Dynamical and allosteric regulation of photoprotection in light harvesting complex II
The photosynthetic systems of green plants have developed a dual function of efficient light collection under low light intensity and photoprotection under intense sunshine to prevent the oxidative damage of reaction centers.
Whereas it is widely accepted that such a dual function is mainly realized through the most major light-harvesting complex of photosystem II (LHCII) in response to the photo-induced pH change at lumenal side, a puzzle remains how this photosynthetic protein switches between these two opposite functions via fast structural change in adaption to changes of the environmental conditions. Prof. Weng, of the Laboratory of Soft Matter Physics, Institute of Physics, CAS, said "An answer to this question would be instructive to engineering plants with higher efficiency in photosynthesis, and a greater productivity."
"Our study probes protein dynamics and allosteric structure changes of LHCII by integrating time-resolved spectroscopy and atomistic molecular dynamics simulations." Prof. Weng said, "In collaboration with the Minnesota groups headed by Professors Jiali Gao and Gianluigi Veglia (Department of Chemistry and Department of Biochemistry, Molecular Biology and Biophysics, University of Minnesota, USA), molecular dynamics simulations carried out by Dr. Yingjie Wang, now an Associate Research Investigator at Shenzhen Bay Laboratory, revealed that the LHCII trimer itself can act as a molecular machine in response to environmental conditions, including increased temperature, acidity, or both cooperatively. The atomistic simulation results are fully consistent with, and helped to interpret experimental observations."
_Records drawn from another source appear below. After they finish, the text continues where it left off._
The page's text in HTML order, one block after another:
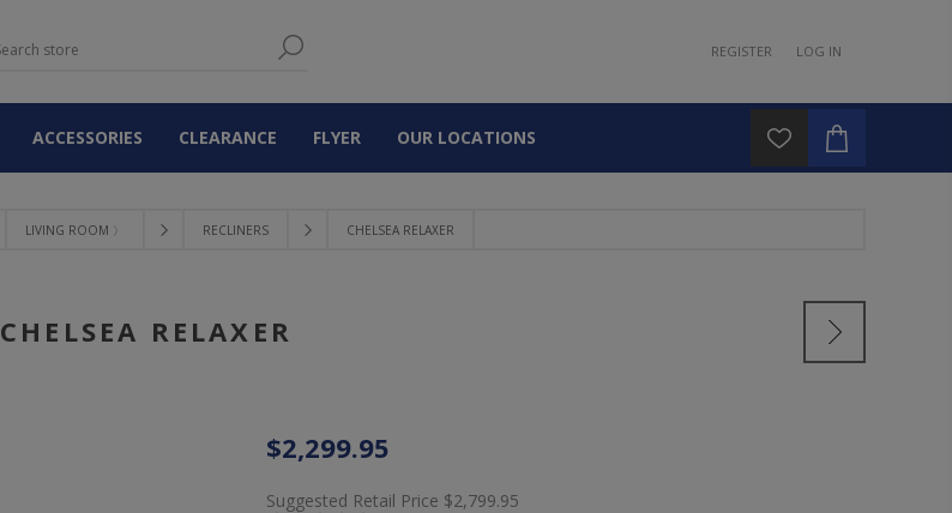
REGISTER LOG IN
ACCESSORIES CLEARANCE FLYER OUR LOCATIONS
LIVING ROOM 〉 RECLINERS CHELSEA RELAXER
CHELSEA RELAXER
$2,299.95
Suggested Retail Price $2,799.95
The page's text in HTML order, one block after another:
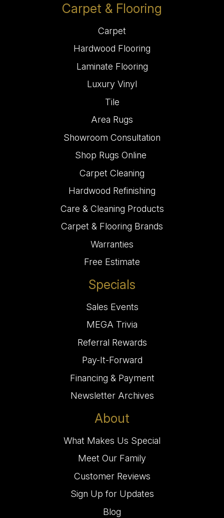
Carpet & Flooring
Carpet
Hardwood Flooring
Laminate Flooring
Luxury Vinyl
Tile
Area Rugs
Showroom Consultation
Shop Rugs Online
Carpet Cleaning
Hardwood Refinishing
Care & Cleaning Products
Carpet & Flooring Brands
Warranties
Free Estimate
Specials
Sales Events
MEGA Trivia
Referral Rewards
Pay-It-Forward
Financing & Payment
Newsletter Archives
About
What Makes Us Special
Meet Our Family
Customer Reviews
Sign Up for Updates
Blog
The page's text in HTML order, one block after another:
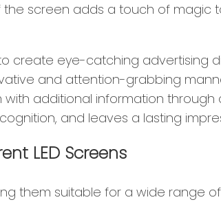
screen adds a touch of magic
create eye-catching advertising
and attention-grabbing
additional information through
and leaves a lasting
LED Screens
them suitable for a wide range
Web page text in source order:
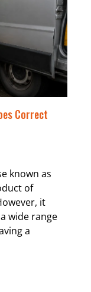
Correct
known as
of
it
wide range
a
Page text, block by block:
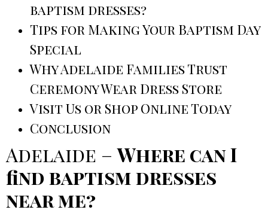
baptism dresses?
Tips for Making Your Baptism Day
Special
Why Adelaide Families Trust
Ceremony Wear Dress Store
Visit Us or Shop Online Today
Conclusion
Adelaide –Where can I
find baptism dresses
near me?
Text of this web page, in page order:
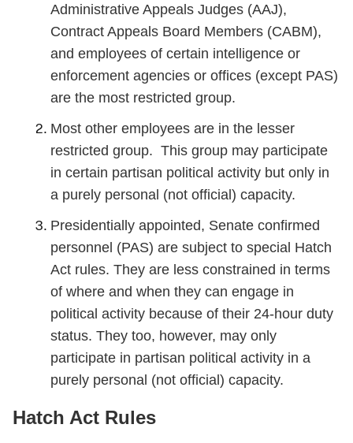
Administrative Appeals Judges (AAJ),
Contract Appeals Board Members (CABM),
and employees of certain intelligence or
enforcement agencies or offices (except PAS)
are the most restricted group.
Most other employees are in the lesser
restricted group. This group may participate
in certain partisan political activity but only in
a purely personal (not official) capacity.
Presidentially appointed, Senate confirmed
personnel (PAS) are subject to special Hatch
Act rules. They are less constrained in terms
of where and when they can engage in
political activity because of their 24-hour duty
status. They too, however, may only
participate in partisan political activity in a
purely personal (not official) capacity.
Hatch Act Rules
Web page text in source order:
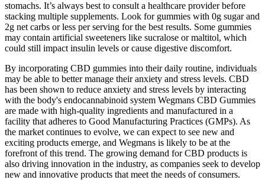
stomachs. It’s always best to consult a healthcare provider before
stacking multiple supplements. Look for gummies with 0g sugar and
2g net carbs or less per serving for the best results. Some gummies
may contain artificial sweeteners like sucralose or maltitol, which
could still impact insulin levels or cause digestive discomfort.
By incorporating CBD gummies into their daily routine, individuals
may be able to better manage their anxiety and stress levels. CBD
has been shown to reduce anxiety and stress levels by interacting
with the body's endocannabinoid system Wegmans CBD Gummies
are made with high-quality ingredients and manufactured in a
facility that adheres to Good Manufacturing Practices (GMPs). As
the market continues to evolve, we can expect to see new and
exciting products emerge, and Wegmans is likely to be at the
forefront of this trend. The growing demand for CBD products is
also driving innovation in the industry, as companies seek to develop
new and innovative products that meet the needs of consumers.
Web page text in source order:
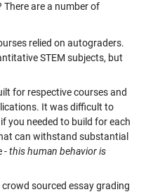
There are a number of
relied on autograders.
STEM subjects, but
for respective courses and
It was difficult to
you needed to build for each
can withstand substantial
-this human behavior is
sourced essay grading
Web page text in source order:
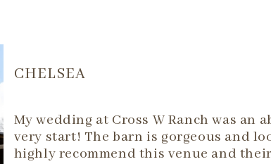
CHELSEA
My wedding at Cross W Ranch was
very start! The barn is gorgeous and
highly recommend this venue and
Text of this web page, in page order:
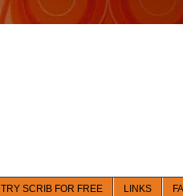
TRY SCRIB FOR FREE LINKS
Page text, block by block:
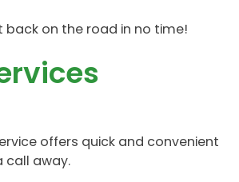
on the road in no time!
offers quick and convenient
call away.
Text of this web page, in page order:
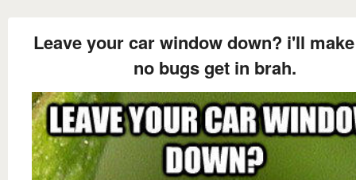
Leave your car window down? i'll
no bugs get in brah.
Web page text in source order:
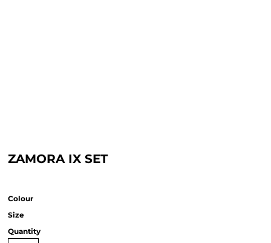
ZAMORA IX SET
Colour
Size
Quantity
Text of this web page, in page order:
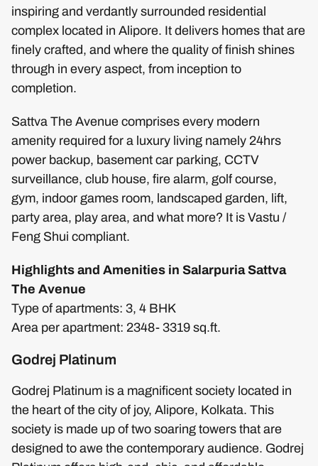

The net effect of the mechanical scissoring motions is to bring closer chromophores—molecules that absorb and transfer photo-energy—such that the "bright" state of chlorophyll transmits its excited energy into the "dark" state of lutein. The lowest excited state of lutein does not emit or absorb photons directly, thus, a dark state; and eventually it dissipates the excess energy as heat through thermal vibrations. This mechanism links phenomenological and environmental factors such as rapid fluctuations of solar radiation due to cloud movement, which cause changes in physiological conditions across the membrane of the photosynthetic machinery, leading to structural changes of the light-harvesting antenna proteins at the atomistic level. The research also showed that aggregation of LHCII promotes energy dissipation both at high temperature and increased acidity conditions, a process well-known in the community under these conditions.
"An increase either in temperature or in acidity, or both, induces local helices formation, which triggers a global transmembrane protein-conformation change, leading to close proximity between the embedded chromophores. This process is reversed when temperature and acidity are lowed when clouds move in, restoring the high efficiency mode of energy transfer for light harvesting," Weng concludes.